Sometimes a recipe will call for 2-1/2 to 3 cups of sugar per gallon. If added all at once, the must may become too sweet for some yeasts to activate. Fermentation occurs when liquid containing soluble sugar and trace nutrients passes through the cell walls of yeasts, is acted upon by enzymes and consumed, and alcohol and carbon dioxide are expelled through the cell walls as waste by-products. If the specific gravity of the must is too high, the alcohol and carbon dioxide cannot be expelled through the cell walls and the yeasts die of self-inflicted toxic poisoning. Thus, when adding large amounts of sugar per gallon to the must, it is always better to add half initially and the remainder in stages a few days apart. In this way the S.G. is never raised so high as to threaten the yeast, but the required sugar is still delivered.

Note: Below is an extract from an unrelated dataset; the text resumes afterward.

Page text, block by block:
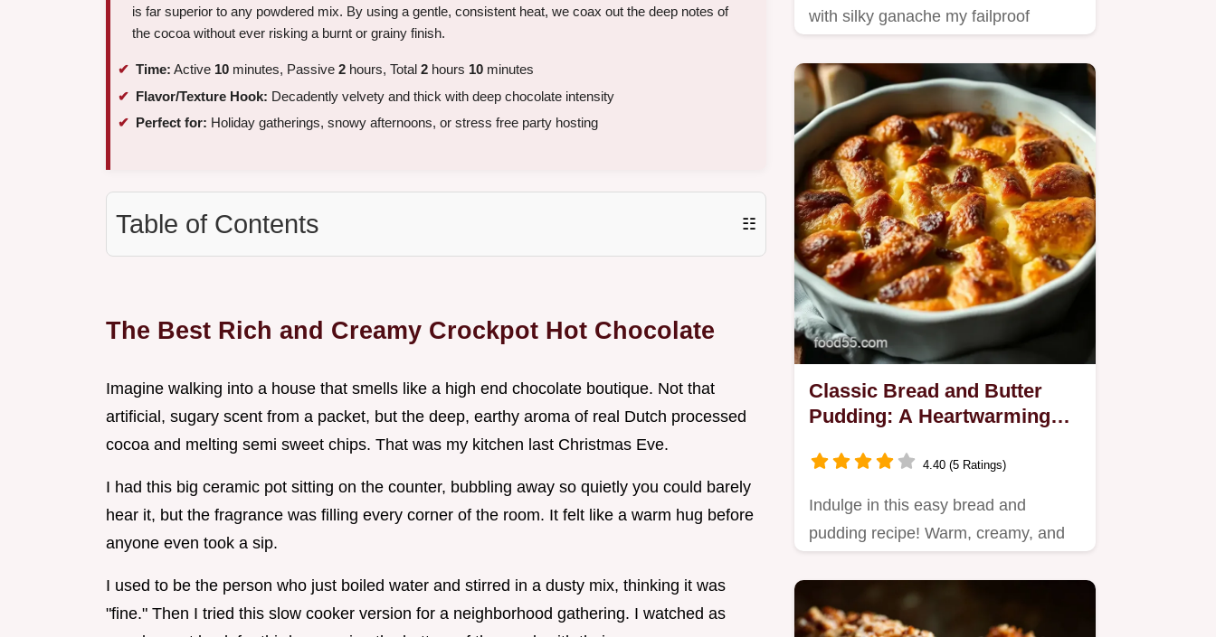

Stuck Fermentation: A stuck fermentation is one that has started and then stopped prematurely. This is usually caused by a lack of nutrients or acid, but not sugar, or a change in temperature disagreeable to the yeast.

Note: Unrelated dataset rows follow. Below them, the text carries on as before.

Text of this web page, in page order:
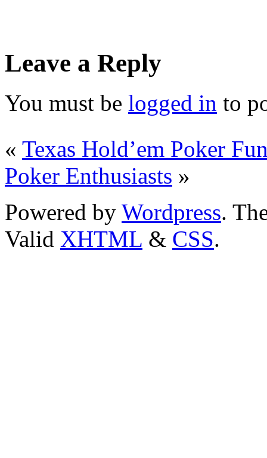
Leave a Reply
You must be logged in to
« Texas Hold’em Poker
Poker Enthusiasts »
Powered by Wordpress.
Valid XHTML & CSS.
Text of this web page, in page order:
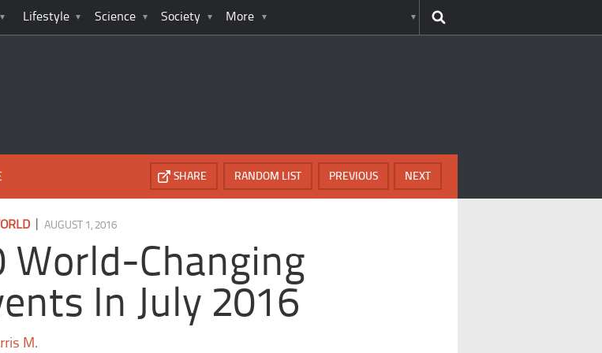
Lifestyle Science Society More
NEXT
PREVIOUS
RANDOM LIST
SHARE
|AUGUST 1, 2016
World-Changing
In July 2016
M.
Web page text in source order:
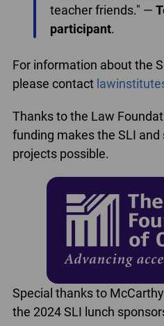
teacher friends." —
participant.
For information about the
please contact
Thanks to the Law
funding makes the SLI and
projects possible.
Special thanks to
the 2024 SLI lunch
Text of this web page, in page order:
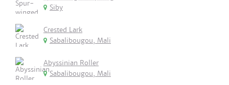
Siby
Crested Lark
Sabalibougou, Mali
Abyssinian Roller
Sabalibougou, Mali
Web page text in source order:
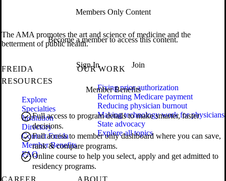
Members Only Content
Become a member to access this content.
Sign In Join
Member Benefits
Full access to program details to make smarter, faster
decisions.
Full access to member only dashboard where you can save,
rank & compare programs.
Online course to help you select, apply and get admitted to
residency programs.
The AMA promotes the art and science of medicine and the
betterment of public health.
FREIDA
RESOURCES
Explore
Specialties
Institution
Directory
Contact Freida
Member Benefits
FAQ
OUR WORK
Fixing prior authorization
Reforming Medicare payment
Reducing physician burnout
Making technology work for physicians
State advocacy
Explore all topics
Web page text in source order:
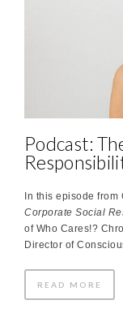
Podcast:
In this episode from
Corporate Social
of Who Cares!?
Director of
READ MORE
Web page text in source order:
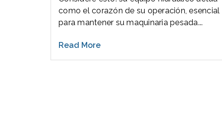
como el corazón de su operación, esencial
para mantener su maquinaria pesada...
Read More
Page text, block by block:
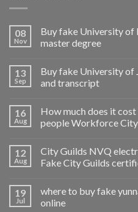
08
Nov
Buy fake University of
master degree
13
Sep
Buy fake University of
and transcript
16
Aug
How much does it
people Workforce
12
Aug
City Guilds NVQ
Fake City Guilds
19
Jul
where to buy fake
online

When a fermentation sticks, you need to begin taking measurements of the must to determine what the problem is. Often these will reveal an obvious problem--very low acid, for example--but on rare occasions there may be several things wrong and none of them obvious. Always correct an acid deficient must with acid blend as opposed to citric or tartaric acid alone. It doesn't hurt to add yeast nutrient (1/2 teaspoon per gallon of must) and yeast energizer, too (1/4 teaspoon per gallon of must is sufficient).
After correcting perceived deficiencies and bringing the must to 70° F., wait three days for the fermentation to restart. If it does not, set aside 1/2 cup of must and add to it a cup of warm (100¦ F.) water. Over this sprinkle a good yeast known to do well at restarting stuck fermentations, such as Red Star Premier Curvee (also known as Prise de Mousse) or Lalvin K1-V1116 (also known as Montpellier). Cover the sample and allow up to two days to begin fermenting (it will probably start fermenting within hours, but give it time if it doesn't). When the fermentation is vigorous in the sample, add 1/2 teaspoon of yeast nutrient and another 1/2 cup of must from the bulk batch. Stir the sample to dissolve the nutrient, recover, and set aside about 6 hours. If fermentation is still vigorous, add another 1/2 cup of must, recover, and wait 6 hours. If fermentation is still vigorous, gently add half the starter to the bulk must so the starter sort of lays on top of the must. Do not stir. Wait 24 hours and stir shallowly. Wait another 24 hours and stir deeply. If must does not ferment with starter added, add another 1/2 cup to the remaining starter and recover. After 6 hours, add another 1/2 cup of must. Wait 6 hours and follow directions for adding to bulk must.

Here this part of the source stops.